I need to create a table for meetup with patientId, doctorId, the meetupdate and the type. And if the type is an IRM, I can't have another meetup if the last one as been less than 2 month ago. I need to do that with a CHECK but it's not working. Here is my code :
CREATE TABLE MeetUp (
MeetUp ID INT AUTO_INCREMENT PRIMARY KEY,
PatientID INT,
DoctorID INT,
MeetUpDate DATE,
ExamType VARCHAR(50)
CHECK (ExamType <> 'IRM' OR (
NOT EXISTS (
SELECT 1
FROM MeetUp AS M2
WHERE M2.PatientID = MeetUp.PatientID
AND M2.ExamType = 'IRM'
AND DATE_ADD(M2.MeetUpDate , INTERVAL 2 MONTH) > MeetUp.MeetUpDate
)
)),
Realise TINYINT(1) NOT NULL,
CONSTRAINT fk_patient FOREIGN KEY (PatientID) REFERENCES Patients(patient_id),
CONSTRAINT fk_doctor FOREIGN KEY (DoctorID) REFERENCES Doctors(doctor_id)
);
It is giving me this error "#1146 - table 'meetup' doesn’t exist" I'm using PhpMyAdmin
I'm totally new to database and sql and really don;t know what might be the problem
I tried asking chat GPT, but he told me to use TRIGGERS, but I need to use CHECK
I need to use CHECK
I'm sorry, but CHECK can't do what you're describing.

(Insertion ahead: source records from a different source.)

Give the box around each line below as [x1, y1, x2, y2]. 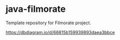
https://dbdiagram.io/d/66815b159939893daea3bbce [5, 29, 115, 35]
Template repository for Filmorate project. [5, 20, 91, 26]
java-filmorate [5, 3, 66, 15]
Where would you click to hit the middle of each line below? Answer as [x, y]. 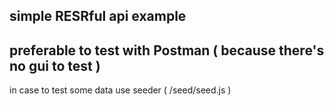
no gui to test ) [55, 65]
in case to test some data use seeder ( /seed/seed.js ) [120, 90]
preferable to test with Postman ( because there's [167, 50]
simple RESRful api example [98, 16]
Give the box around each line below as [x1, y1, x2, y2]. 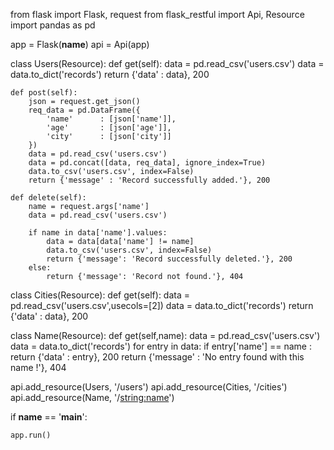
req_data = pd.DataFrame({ [28, 105, 141, 115]
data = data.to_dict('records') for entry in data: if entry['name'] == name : [10, 340, 312, 352]
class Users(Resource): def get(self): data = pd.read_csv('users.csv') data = [10, 58, 325, 69]
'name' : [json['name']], [46, 114, 177, 124]
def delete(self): [10, 193, 87, 203]
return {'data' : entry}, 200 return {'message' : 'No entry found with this [10, 351, 305, 363]
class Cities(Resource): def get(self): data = [10, 289, 190, 301]
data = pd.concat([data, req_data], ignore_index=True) [28, 158, 267, 168]
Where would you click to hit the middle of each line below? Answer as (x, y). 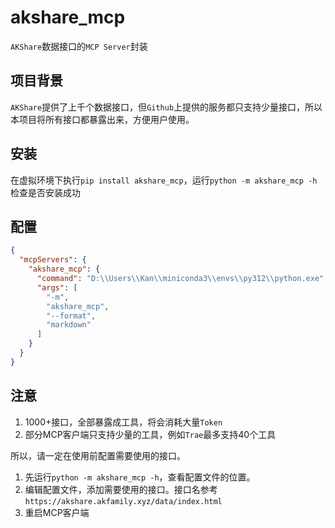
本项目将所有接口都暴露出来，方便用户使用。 (102, 119)
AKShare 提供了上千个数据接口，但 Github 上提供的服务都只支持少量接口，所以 (166, 107)
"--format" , (71, 316)
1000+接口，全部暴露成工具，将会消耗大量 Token (123, 422)
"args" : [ (57, 287)
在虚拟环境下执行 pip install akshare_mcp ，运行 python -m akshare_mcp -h (164, 180)
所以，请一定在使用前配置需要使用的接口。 (98, 455)
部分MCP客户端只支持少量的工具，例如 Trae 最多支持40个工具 (150, 434)
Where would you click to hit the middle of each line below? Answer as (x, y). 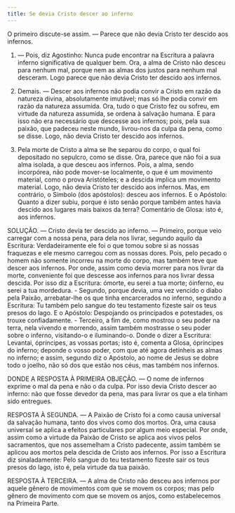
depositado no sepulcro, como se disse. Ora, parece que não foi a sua (119, 157)
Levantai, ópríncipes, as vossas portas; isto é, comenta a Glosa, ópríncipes (115, 343)
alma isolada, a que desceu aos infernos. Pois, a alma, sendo (106, 164)
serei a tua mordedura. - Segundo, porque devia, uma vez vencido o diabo (115, 290)
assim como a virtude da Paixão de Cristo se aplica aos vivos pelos (105, 437)
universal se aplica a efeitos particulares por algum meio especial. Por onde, (117, 429)
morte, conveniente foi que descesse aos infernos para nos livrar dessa (111, 275)
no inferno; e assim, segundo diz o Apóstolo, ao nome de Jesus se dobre (113, 357)
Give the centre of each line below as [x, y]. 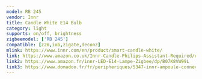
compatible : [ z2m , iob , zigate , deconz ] [54, 45]
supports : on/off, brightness [44, 34]
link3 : [14, 67]
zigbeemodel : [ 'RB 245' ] [37, 39]
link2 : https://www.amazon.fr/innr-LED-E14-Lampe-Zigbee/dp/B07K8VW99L [98, 61]
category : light [26, 28]
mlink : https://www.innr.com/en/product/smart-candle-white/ [84, 50]
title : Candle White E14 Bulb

https://dev.mysql.com/doc/refman/8.0/en/create-table-check-constraints.html says:
- Subqueries are not permitted.
In fact, a CHECK constraint cannot reference reference other rows in the same table, nor other tables. The expression in a CHECK constraint can only reference other columns in the same row (but not generated columns or the auto-increment column) and a limited subset of deterministic functions.
You need to solve this task in a different way.